Up to and including the line containing "subhuman. And we know this because he wrote", set down each line of the entries below exactly, starting from the first, and leave out the rest.

[Opening Recorded data section]

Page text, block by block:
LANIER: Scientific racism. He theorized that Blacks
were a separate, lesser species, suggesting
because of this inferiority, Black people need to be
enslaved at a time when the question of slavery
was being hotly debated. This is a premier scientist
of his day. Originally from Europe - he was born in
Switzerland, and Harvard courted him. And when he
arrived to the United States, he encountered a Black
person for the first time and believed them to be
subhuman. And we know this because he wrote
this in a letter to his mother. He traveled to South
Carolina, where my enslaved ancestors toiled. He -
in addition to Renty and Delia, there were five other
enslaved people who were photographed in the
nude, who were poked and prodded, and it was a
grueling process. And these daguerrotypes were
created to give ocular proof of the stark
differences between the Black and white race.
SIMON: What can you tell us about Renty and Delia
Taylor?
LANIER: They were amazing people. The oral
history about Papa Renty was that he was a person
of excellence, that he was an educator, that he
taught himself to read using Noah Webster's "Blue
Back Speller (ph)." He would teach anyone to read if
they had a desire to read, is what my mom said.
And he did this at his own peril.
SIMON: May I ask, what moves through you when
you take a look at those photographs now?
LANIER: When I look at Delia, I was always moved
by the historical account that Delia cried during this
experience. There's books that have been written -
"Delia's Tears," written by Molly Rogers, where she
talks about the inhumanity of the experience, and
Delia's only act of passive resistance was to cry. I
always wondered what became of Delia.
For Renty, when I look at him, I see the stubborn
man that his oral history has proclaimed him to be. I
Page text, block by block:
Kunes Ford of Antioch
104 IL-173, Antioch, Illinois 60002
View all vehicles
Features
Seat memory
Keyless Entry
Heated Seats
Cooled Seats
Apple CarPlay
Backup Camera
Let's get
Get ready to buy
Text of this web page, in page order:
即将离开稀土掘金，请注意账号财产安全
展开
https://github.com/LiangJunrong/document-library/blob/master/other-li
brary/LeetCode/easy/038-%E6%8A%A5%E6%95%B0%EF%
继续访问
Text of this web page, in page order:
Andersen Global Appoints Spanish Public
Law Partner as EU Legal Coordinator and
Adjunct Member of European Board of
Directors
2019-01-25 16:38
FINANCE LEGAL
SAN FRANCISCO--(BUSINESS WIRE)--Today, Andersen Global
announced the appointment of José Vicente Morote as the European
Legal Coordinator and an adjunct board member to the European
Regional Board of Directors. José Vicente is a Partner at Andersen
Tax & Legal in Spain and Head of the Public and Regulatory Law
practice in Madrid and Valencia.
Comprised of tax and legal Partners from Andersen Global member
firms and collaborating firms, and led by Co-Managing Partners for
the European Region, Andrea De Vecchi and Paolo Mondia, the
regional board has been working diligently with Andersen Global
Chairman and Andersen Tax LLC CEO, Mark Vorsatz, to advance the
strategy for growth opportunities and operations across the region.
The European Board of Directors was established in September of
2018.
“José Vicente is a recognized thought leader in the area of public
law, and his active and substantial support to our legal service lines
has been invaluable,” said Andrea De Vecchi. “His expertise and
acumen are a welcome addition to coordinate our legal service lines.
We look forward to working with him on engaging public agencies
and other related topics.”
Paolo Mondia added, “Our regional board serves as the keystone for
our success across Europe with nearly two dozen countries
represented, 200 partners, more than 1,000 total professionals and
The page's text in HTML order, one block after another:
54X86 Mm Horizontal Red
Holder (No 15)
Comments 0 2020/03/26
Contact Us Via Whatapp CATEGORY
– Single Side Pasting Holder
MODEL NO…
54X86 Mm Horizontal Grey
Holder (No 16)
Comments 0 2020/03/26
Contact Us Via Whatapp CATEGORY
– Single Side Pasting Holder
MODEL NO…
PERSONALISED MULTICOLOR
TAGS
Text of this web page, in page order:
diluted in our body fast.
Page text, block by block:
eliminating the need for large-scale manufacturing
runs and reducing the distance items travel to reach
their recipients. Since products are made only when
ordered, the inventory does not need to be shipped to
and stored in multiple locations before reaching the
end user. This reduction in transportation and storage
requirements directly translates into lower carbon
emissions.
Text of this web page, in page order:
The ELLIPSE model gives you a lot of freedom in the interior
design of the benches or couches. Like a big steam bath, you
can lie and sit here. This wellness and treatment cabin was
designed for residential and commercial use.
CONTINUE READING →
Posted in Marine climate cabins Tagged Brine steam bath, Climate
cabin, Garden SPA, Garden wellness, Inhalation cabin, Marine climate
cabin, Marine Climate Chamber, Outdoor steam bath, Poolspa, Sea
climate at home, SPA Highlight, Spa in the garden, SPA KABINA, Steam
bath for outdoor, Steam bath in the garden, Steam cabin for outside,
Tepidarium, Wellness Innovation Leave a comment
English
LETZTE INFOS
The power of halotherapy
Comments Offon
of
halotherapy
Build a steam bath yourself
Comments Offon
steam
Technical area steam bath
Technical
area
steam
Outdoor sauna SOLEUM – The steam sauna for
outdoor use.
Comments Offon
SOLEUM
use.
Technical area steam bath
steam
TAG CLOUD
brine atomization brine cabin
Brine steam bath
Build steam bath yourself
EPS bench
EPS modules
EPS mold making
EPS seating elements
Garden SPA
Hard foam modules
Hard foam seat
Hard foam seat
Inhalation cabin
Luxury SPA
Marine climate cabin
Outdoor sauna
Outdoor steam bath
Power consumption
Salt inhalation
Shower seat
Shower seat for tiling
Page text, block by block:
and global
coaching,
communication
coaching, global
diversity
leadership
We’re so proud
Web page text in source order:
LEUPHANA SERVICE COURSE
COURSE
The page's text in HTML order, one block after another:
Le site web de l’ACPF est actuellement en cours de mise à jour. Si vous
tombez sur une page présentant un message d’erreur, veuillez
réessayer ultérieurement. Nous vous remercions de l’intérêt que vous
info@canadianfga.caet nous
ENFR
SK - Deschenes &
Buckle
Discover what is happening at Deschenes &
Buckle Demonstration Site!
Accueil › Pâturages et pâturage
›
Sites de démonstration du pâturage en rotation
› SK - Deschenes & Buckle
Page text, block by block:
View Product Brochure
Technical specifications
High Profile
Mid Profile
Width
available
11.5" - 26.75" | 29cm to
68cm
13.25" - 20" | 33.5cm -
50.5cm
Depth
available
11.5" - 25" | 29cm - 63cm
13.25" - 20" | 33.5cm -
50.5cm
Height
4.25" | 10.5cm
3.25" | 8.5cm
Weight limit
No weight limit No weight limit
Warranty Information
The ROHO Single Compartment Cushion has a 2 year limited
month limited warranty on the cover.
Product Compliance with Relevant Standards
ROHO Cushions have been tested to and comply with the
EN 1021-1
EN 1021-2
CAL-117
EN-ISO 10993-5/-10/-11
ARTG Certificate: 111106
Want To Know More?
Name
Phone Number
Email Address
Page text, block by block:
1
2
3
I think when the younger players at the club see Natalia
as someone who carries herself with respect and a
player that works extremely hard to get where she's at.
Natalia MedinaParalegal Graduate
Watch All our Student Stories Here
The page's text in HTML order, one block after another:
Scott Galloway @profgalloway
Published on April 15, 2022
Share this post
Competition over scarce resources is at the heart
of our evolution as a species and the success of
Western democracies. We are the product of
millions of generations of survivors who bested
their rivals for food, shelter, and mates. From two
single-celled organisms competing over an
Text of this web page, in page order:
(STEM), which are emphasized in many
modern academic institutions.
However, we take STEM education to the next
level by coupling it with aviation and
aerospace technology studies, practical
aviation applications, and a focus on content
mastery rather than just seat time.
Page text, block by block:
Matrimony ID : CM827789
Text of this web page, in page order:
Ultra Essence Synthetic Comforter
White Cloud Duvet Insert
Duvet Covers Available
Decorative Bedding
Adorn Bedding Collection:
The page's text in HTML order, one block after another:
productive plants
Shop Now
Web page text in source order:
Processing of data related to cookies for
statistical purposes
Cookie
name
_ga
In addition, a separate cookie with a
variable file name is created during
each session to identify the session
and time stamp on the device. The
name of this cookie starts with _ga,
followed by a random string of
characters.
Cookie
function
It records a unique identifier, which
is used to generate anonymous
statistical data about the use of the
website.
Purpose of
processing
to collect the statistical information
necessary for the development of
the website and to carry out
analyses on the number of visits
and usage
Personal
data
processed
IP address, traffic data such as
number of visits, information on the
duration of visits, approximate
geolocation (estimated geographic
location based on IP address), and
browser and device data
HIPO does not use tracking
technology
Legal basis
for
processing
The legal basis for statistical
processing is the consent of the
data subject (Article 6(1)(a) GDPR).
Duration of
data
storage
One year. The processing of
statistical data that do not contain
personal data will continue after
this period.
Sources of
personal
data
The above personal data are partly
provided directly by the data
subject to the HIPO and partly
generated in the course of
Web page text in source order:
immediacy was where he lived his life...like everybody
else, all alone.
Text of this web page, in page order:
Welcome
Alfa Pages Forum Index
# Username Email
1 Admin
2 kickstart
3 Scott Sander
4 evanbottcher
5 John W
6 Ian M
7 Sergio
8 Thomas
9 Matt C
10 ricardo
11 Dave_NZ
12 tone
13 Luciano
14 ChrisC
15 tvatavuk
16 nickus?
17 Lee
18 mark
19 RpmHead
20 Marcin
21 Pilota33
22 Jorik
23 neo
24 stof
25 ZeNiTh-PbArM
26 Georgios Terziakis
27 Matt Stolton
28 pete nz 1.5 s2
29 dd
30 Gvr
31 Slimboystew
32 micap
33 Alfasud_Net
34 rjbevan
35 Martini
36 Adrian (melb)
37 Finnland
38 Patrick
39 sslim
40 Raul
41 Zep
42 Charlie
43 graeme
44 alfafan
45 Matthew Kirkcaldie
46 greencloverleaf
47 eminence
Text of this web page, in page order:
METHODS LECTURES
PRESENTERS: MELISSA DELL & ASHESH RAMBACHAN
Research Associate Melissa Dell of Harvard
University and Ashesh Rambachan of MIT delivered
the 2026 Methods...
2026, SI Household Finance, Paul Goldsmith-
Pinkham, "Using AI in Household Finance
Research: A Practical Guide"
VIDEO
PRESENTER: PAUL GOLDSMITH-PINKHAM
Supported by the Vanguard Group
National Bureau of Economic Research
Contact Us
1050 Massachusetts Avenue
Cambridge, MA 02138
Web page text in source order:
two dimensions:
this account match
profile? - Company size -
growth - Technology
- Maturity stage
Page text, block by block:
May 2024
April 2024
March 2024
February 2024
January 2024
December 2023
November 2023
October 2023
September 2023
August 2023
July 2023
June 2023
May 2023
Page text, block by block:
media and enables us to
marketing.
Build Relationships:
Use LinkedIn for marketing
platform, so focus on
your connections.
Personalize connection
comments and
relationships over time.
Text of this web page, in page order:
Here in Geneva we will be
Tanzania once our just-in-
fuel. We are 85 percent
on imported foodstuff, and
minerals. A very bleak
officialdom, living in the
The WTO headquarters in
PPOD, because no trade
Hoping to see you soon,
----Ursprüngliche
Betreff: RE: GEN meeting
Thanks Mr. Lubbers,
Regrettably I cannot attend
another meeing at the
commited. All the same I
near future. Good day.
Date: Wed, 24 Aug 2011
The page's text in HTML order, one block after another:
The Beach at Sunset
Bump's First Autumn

[Closing Recorded data section]

[Answer section]:
Page text, block by block:
LANIER: Scientific racism. He theorized that Blacks
were a separate, lesser species, suggesting
because of this inferiority, Black people need to be
enslaved at a time when the question of slavery
was being hotly debated. This is a premier scientist
of his day. Originally from Europe - he was born in
Switzerland, and Harvard courted him. And when he
arrived to the United States, he encountered a Black
person for the first time and believed them to be
subhuman. And we know this because he wrote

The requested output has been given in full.